Dans ce schéma, comment comprendre que le peuple soit sorti dans la rue pour défendre à Chavez et que les troupes soient restées fidèles au président ?

Il est clair qu'il existe deux courants bien distincts à l'intérieur du chavisme. Un courant, minoritaire - comprenant les officiers supérieurs des Forces Armées, du Tribunal suprême et du  Pouvoir Exécutif -  prend les décisions économiques et officielles du point de vue idéologique et politique. C'est ce courant qui fait que le chavisme perd continuellement des cadres, ce qui pose problème, car, par exemple, si Chavez perd encore cinq députés, il perdra la majorité dans l'Assemblée Nationale.

L'autre courant, majoritaire du point de vue quantitatif mais non pas qualitatif, est celui qui est sorti dans la rue défendre Chavez. En font partie des officiers prêts à se battre pour défendre le gouvernement, même s'ils ne dominent pas l'appareil militaire, et des secteurs politiques qui croient dans le projet révolutionnaire bolivarien.

Quelle est la situation actuelle du gouvernement ?

Le gouvernement de Chavez est sorti très affaibli du coup d'Etat. Mais cette fragilité va continuer s'il met en pratique le discours conciliateur qui s'annonce depuis son retour au pouvoir.

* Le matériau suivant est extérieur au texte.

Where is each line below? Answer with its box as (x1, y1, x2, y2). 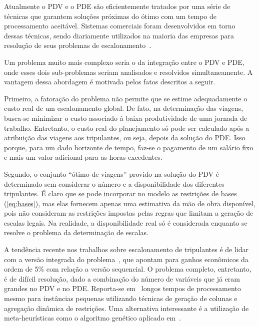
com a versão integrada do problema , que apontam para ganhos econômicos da (4, 254, 248, 264)
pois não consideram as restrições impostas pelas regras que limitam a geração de (4, 208, 253, 218)
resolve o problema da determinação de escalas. (4, 227, 148, 238)
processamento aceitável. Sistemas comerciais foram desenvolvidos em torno (4, 20, 235, 31)
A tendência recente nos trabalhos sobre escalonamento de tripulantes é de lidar (4, 244, 248, 255)
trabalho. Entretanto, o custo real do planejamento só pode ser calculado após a (4, 122, 249, 133)
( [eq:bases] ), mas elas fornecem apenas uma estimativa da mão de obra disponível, (4, 198, 255, 208)
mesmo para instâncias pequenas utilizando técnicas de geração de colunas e (4, 293, 237, 304)
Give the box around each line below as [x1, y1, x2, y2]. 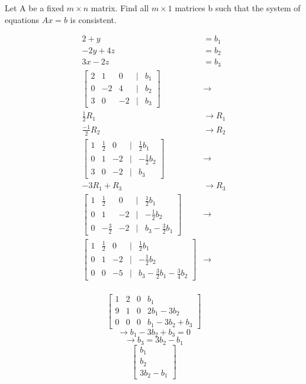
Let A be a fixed [5, 2, 65, 14]
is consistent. [70, 13, 117, 25]
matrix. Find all [91, 2, 149, 14]
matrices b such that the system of [175, 2, 301, 14]
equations [5, 13, 40, 25]
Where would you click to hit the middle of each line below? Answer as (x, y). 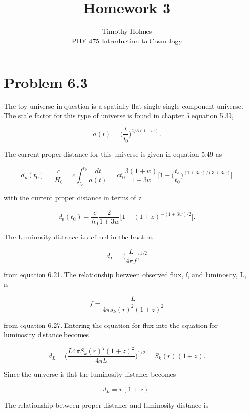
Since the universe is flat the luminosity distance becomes (90, 374)
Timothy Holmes (127, 31)
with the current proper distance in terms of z (73, 198)
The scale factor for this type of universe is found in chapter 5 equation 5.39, (119, 115)
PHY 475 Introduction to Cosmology (127, 40)
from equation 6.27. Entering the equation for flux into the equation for (111, 325)
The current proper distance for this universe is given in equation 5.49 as (113, 154)
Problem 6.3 (46, 82)
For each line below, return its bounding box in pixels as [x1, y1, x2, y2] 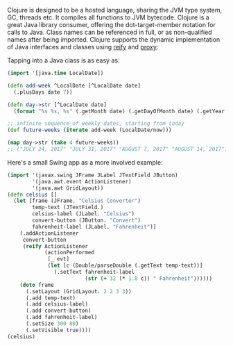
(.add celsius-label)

La conciliation telle que la conçoit Chavez est un nouveau pacte - comme celui de Punto Fijo [accord emblématique, passée en 1958, entre Action Démocratique (AD), COPEI (Social chrétien) et Union républicaine démocratique (URD), après la chute du dictateur militaire, le général Pedro Jimenez; la période de dictature militaire s'étend 1948-58, avec un premier dictateur Romulo Gallegos Freire, puis Jimenez- réd] - qui laisse de côté le peuple qui l'a soutenu, et négocie avec les secteurs de droite qui ont essayé de le renverser.

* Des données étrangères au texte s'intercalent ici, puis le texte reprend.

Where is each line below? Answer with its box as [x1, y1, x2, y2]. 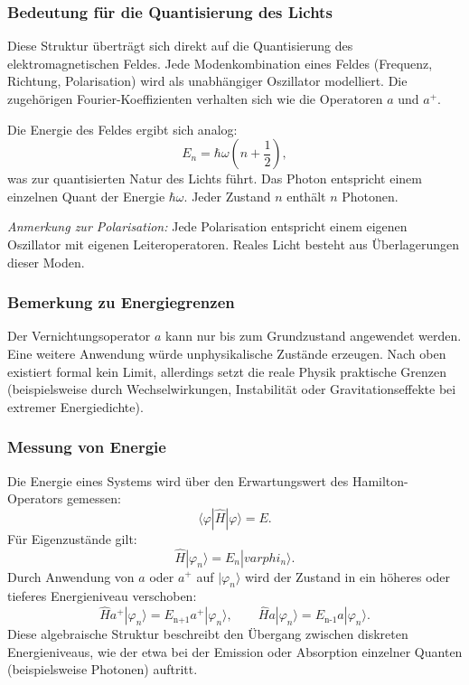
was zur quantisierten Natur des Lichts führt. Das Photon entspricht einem [7, 169, 422, 188]
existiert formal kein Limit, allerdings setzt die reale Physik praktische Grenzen [7, 361, 447, 380]
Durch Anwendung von [7, 567, 135, 586]
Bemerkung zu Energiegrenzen [7, 291, 235, 314]
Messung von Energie [7, 436, 166, 458]
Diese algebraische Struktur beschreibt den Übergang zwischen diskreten [7, 624, 408, 643]
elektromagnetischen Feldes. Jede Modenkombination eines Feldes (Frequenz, [7, 53, 433, 72]
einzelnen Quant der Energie [7, 186, 165, 205]

Quelle position a adopté votre mouvement pendant le coup ?

Avec Tercer Camino, nous nous sommes opposés au coup, nous sommes sortis dans la rue, mais nous avons fait une pétition demandant l'instauration d'un gouvernement patriotique.

Quelle était votre référence ?

Face à la situation telle qu'elle se présente actuellement, un secteur majoritaire socio-politiquement dans le pays - que l'on peut considérer comme le bloc patriotique et populaire, composé de civils et de militaires, dont certains sont actuellement au gouvernement et d'autres pas - est en train d'élaborer un document qui sera présenté ces jours-ci au Président Chavez.

En quoi consiste cette proposition ?

Il s'agit d'une opposition radicale à ce que nous pensons qui arrivera si Chavez poursuit sa politique de concessions, à savoir la privatisation du pétrole, du gaz et des services de base.

Notre initiative propose, entre autres, l'expulsion de l'aile droitière des Forces Armées, y compris certains que Chavez est en train de confirmer à leur poste, et la révision des mesures visant à créer un consensus, telles que l'acceptation de renoncer à nouvelle direction, par lui nommée, de la société pétrolière, la PDVSA.